* **EXERCISE GOAL**
Images aside, return all the entries exactly.

(Records drawn from a dataset)
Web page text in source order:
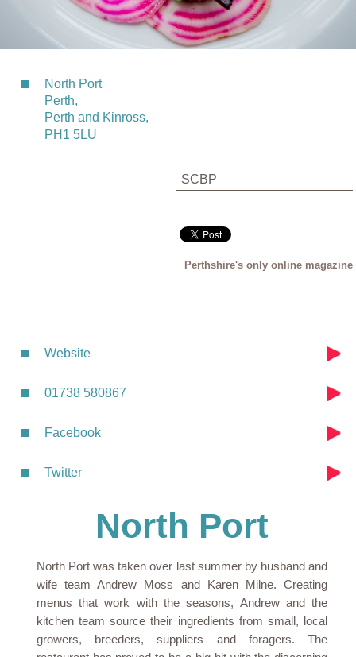
North Port
Perth,
Perth and Kinross,
PH1 5LU
SCBP
Perthshire's only online magazine
Website
01738 580867
Facebook
Twitter
North Port
North Port was taken over last summer by husband and
wife team Andrew Moss and Karen Milne. Creating
menus that work with the seasons, Andrew and the
kitchen team source their ingredients from small, local
growers, breeders, suppliers and foragers. The
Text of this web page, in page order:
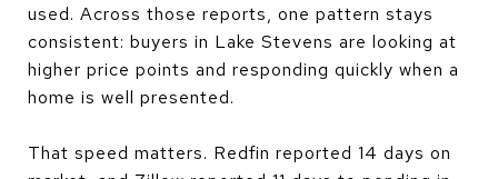
used. Across those reports, one pattern stays
consistent: buyers in Lake Stevens are looking at
higher price points and responding quickly when a
home is well presented.
That speed matters. Redfin reported 14 days on
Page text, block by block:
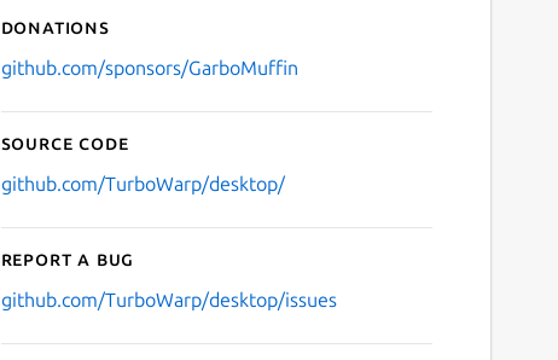
Donations
github.com/sponsors/GarboMuffin
Source code
github.com/TurboWarp/desktop/
Report a bug
github.com/TurboWarp/desktop/issues
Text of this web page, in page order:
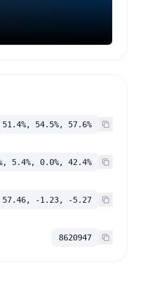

* **WRITTEN RESPONSE**
Web page text in source order:
North Port
Perth,
Perth and Kinross,
PH1 5LU
SCBP
Perthshire's only online magazine
Website
01738 580867
Facebook
Twitter
North Port
North Port was taken over last summer by husband and
wife team Andrew Moss and Karen Milne. Creating
menus that work with the seasons, Andrew and the
kitchen team source their ingredients from small, local
growers, breeders, suppliers and foragers. The
Text of this web page, in page order:
used. Across those reports, one pattern stays
consistent: buyers in Lake Stevens are looking at
higher price points and responding quickly when a
home is well presented.
That speed matters. Redfin reported 14 days on
Page text, block by block:
Donations
github.com/sponsors/GarboMuffin
Source code
github.com/TurboWarp/desktop/
Report a bug
github.com/TurboWarp/desktop/issues
Text of this web page, in page order:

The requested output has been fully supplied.